Let's talk about the binary algorithm in the computer:

- Integer

We should be familiar with the binary algorithm of integers, that is, dividing them by two to get the remainder, and then sorting the remainder in reverse order. For example, calculate the binary value of 9:

9/2 = 4 + 1

4/2 = 2 + 0

2/2 = 1 + 0

1/2 = 0 + 1

The result is calculated until the quotient is 0. Then, the remainder is arranged from bottom to top, and the binary value of 9 is 1001.

From the above algorithm, we can see that dividing by an integer by 2 will eventually be able to reach 0. Therefore, integers can be accurately expressed in binary.

- Decimal

The decimal binary algorithm is roughly the opposite of an integer, that is, the fractional part is constantly multiplied by the integer part of the product 2, and then arranged in the forward order. For example, calculate the binary value of 0.9:

0.9*2 = 1.8 get 1

0.8*2 = 1.6 get 1

0.6*2 = 1.2 get 1

0.2*2 = 0.4 0

0.4*2 = 0.8 0

0.8*2 = 1.6 get 1

... ...

This loop goes on. So the binary decimal places I get are infinite loops: 0. 11100110011...

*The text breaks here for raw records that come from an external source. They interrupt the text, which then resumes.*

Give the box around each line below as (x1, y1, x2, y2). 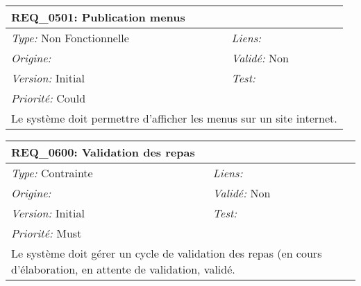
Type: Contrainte (11, 165, 93, 181)
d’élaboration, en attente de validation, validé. (11, 261, 235, 277)
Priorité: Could (11, 90, 86, 106)
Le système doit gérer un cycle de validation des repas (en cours (11, 245, 322, 261)
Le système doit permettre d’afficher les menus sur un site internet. (11, 110, 337, 126)
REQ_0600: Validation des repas (11, 144, 195, 160)
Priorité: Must (11, 225, 82, 241)
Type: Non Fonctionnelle (11, 30, 129, 46)
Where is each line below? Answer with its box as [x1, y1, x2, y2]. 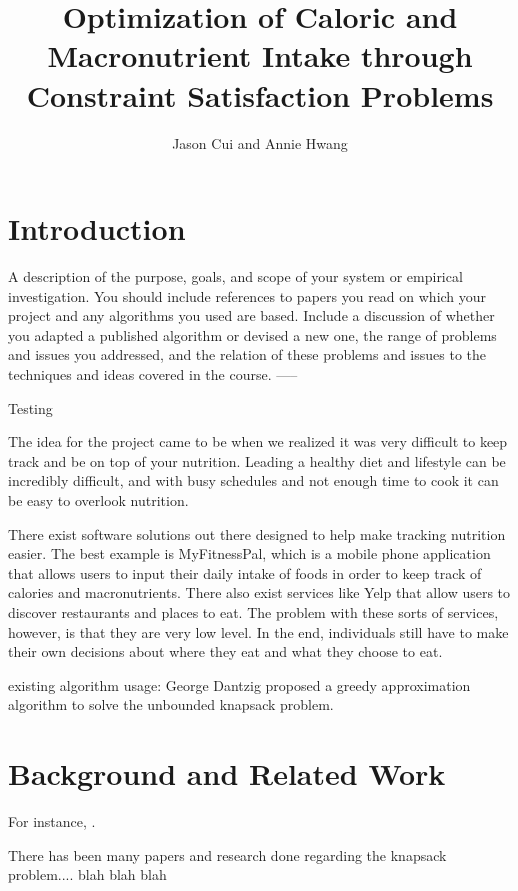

From the decimal binary algorithm, we can know that if we want to stop this algorithm, it can only be used when the decimal part is 0.5, but unfortunately this type of decimal point is very few. Therefore, it is difficult to accurately represent most Decimals in binary format.

------------------------ I am a split line ------------------------------

OK. With the above knowledge, let's go to the topic: see how the float type is represented in the memory.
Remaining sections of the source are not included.